Anyway, back to the bill.  While Bush has ensured that any idiot who sees a terrorist around every corner will be protected, he still objects to cargo screening — and to the public knowing how much in total is being spent on intelligence.  Because, you know, any transparency in government means the terrorists win.

The most controversial provision in the legislation requires the radiation scanning of cargo containers in more than 600 ports from which ships leave for the U.S. The White House, and other critics, say that the technology isn’t there, that the requirement could disrupt trade and that current procedures including manifest inspections at foreign ports and radiation monitoring in U.S. ports are working well.

Supporters argue that the unthinkable devastation from the detonation of a nuclear device in an American port makes it imperative to scan cargo before it reaches U.S. shores. As a compromise, it was agreed that the Homeland Security secretary can extend the five-year deadline for 100 percent scanning in two-year increments if necessary.

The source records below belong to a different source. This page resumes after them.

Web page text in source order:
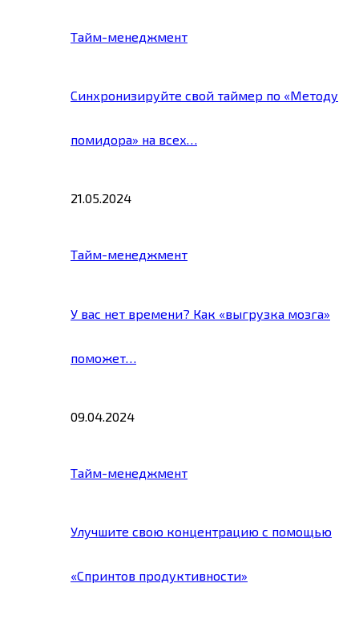
Тайм-менеджмент
Синхронизируйте свой таймер по «Методу
помидора» на всех…
21.05.2024
Тайм-менеджмент
У вас нет времени? Как «выгрузка мозга»
поможет…
09.04.2024
Тайм-менеджмент
Улучшите свою концентрацию с помощью
«Спринтов продуктивности»

The White House was also unhappy with a provision that requires total amounts requested and appropriated for the intelligence community to be made public.

I wonder how long Bush will delay before signing the bill — and what kind of signing statements he might attach.  Tony Snow has been so busy disparaging Congress lately that it would be hard to let this kind of achievement go unchallenged, even if it’s supported by the vast majority of Republicans as well as Democrats.